This node will look briefly at the three types of oils: essential, fixed, and mineral oils, before going on to look at petroleum or crude oil in more depth. Drilling and refining oil will be described, followed by a discussion of political aspects of oil production in the world economy.
There are three main types of oils. Essential oils are obtained from plants, and have the odour of their plant source. They are often used in perfumes, flavourings, and aromatherapy. Fixed oils are obtained from animals and plants, and are mixtures of lipids, used as foods and lubricants and in making soaps, paints, and varnishes. Mineral oils are hydrocarbons used as fuels and lubricants and are mainly obtained by refining petroleum.
Petroleum or crude oil is a thick greenish-brown liquid found in permeable underground rock, and consisting mainly of hydrocarbons and mixed with other elements, especially oxygen, sulphur, and nitrogen. Petroleum is believed to have been formed from the remains of ancient living organisms deposited with rock-forming sediments. These have then been converted by the effects of heat, pressure, and bacterial action, and changed into petroleum. This liquid then migrated through porous rocks and fissures, becoming trapped in large underground reservoirs.
In order to locate and drill for oil, geologists first look for variations of rock density in the type of rocks where oil is known to occur. Exploratory drillings then confirm the presence of oil. Oil wells are made by drilling with a rotating bit supported in a wider shaft. A special mud is then pumped through the hollow bit to collect debris, which is forced back up the shaft around the drilling bit.

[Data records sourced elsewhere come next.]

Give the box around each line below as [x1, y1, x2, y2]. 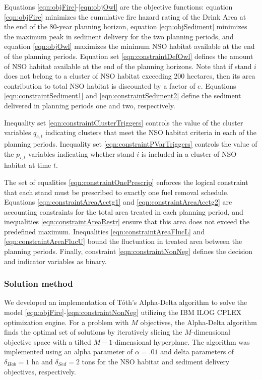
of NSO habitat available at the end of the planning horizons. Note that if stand [4, 60, 252, 71]
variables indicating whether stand [28, 148, 135, 159]
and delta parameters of [160, 346, 234, 357]
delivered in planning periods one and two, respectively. [4, 100, 175, 110]
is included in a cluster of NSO [141, 148, 237, 159]
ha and [31, 356, 53, 367]
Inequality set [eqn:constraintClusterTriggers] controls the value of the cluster [4, 117, 243, 128]
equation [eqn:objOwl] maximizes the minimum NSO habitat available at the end [4, 41, 255, 51]
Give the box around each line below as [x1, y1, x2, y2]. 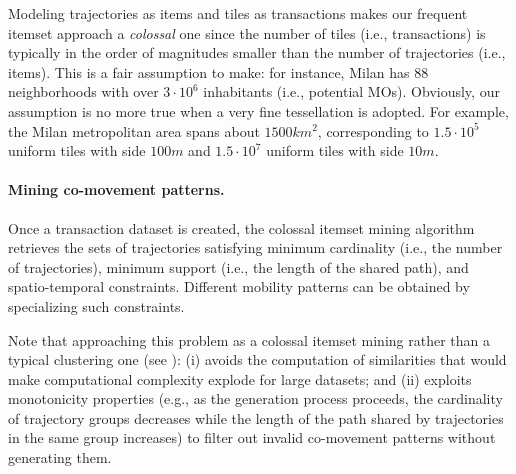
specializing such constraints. [8, 295, 185, 316]
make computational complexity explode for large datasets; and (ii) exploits [8, 368, 472, 389]
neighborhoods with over [8, 81, 159, 102]
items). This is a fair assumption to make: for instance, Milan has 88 [8, 61, 429, 82]
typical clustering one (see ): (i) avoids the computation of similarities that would [8, 349, 507, 370]
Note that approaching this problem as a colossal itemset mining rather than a [8, 329, 490, 350]
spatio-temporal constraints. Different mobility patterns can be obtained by [8, 276, 470, 297]
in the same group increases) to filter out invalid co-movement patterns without [8, 427, 496, 448]
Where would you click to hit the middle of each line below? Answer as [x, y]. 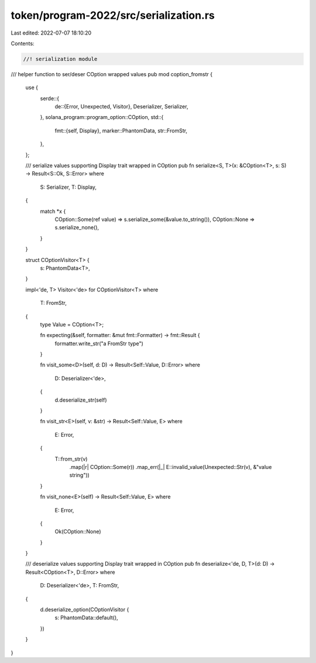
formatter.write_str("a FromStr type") [99, 344]
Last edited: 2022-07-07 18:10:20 [51, 33]
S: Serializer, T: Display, [68, 187]
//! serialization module [60, 59]
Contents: [23, 43]
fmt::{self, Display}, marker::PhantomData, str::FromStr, [121, 130]
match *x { [53, 211]
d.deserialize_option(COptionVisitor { [85, 610]
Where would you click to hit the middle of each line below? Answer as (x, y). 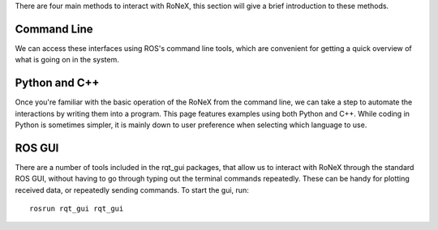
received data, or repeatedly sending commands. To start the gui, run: (132, 190)
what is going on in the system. (67, 60)
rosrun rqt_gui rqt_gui (77, 209)
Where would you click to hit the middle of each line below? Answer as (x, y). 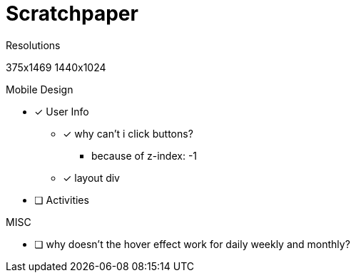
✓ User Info (62, 111)
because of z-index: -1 (144, 155)
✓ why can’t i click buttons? (128, 133)
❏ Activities (62, 200)
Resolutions (33, 45)
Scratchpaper (72, 14)
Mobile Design (40, 89)
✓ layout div (91, 177)
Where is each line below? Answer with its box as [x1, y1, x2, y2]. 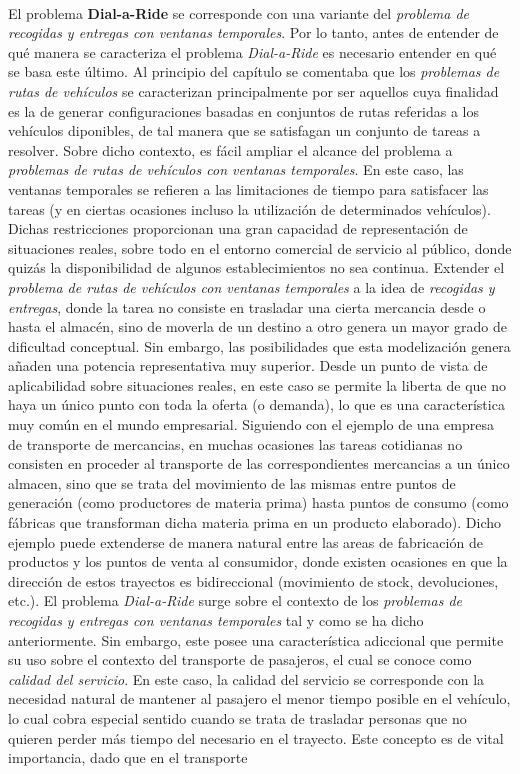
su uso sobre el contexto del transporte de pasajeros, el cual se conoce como [8, 649, 472, 670]
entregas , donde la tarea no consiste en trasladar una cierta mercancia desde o [8, 296, 486, 317]
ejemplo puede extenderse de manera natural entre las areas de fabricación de [8, 531, 483, 552]
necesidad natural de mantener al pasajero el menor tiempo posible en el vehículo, [8, 688, 511, 709]
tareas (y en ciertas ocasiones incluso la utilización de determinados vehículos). [8, 198, 491, 219]
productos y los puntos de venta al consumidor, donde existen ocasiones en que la [8, 551, 508, 572]
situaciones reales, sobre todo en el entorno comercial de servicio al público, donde [8, 237, 512, 258]
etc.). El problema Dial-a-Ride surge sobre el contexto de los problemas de [8, 590, 463, 611]

Petroleum is refined by a process known as fractional distillation, where components are separated according to their boiling points. The distillation fractions are then blended, producing products like fuel oil, petrol (gasoline), kerosene, diesel, and lubricating oil. Other processes such as catalytic cracking are used to increase the yield of petrol and reduce the viscosity of heavier oils. These processes lead to valuable petrochemicals used in detergents, plastics, and drugs.
The politics of oil
Worlwide dependence on oil has led to many attempts to control production levels and prices. The US drilled the first commercial well in Pennsylvania in 1859, and led in production until the 1960s when Middle Eastern reserves led to cheap oil and worldwide dependence. The Organisation of Petroleum Exporting Countries (OPEC) was formed in 1961 to protect member countries from exploitation. OPEC introduced price rises in 1973, and in 1974 the International Energy Agency (IEA) was formed to protect the interests of oil-consuming countries. North Sea oil and the Alaska pipeline have helped stabilise prices since then, but wars in Iran, Iraq, and Kuwait have heightened fears about unstable production levels. World oil reserves and future consumption are both difficult to estimate accurately.
The environmental impact of oil disasters cannot be overlooked. These disasters are some of the world's worst environmental catastrophes, and include the Torrey Canyon, Amoco Cadiz, and Exxon Valdez tanker spills, and the oil wells destroyed in Kuwait and Iraq in the Gulf War.
In summary, then, the impact of oil on the world's economy and the lives of individuals is a very important one, and one which has led to many attempts to gain control over oil production and prices.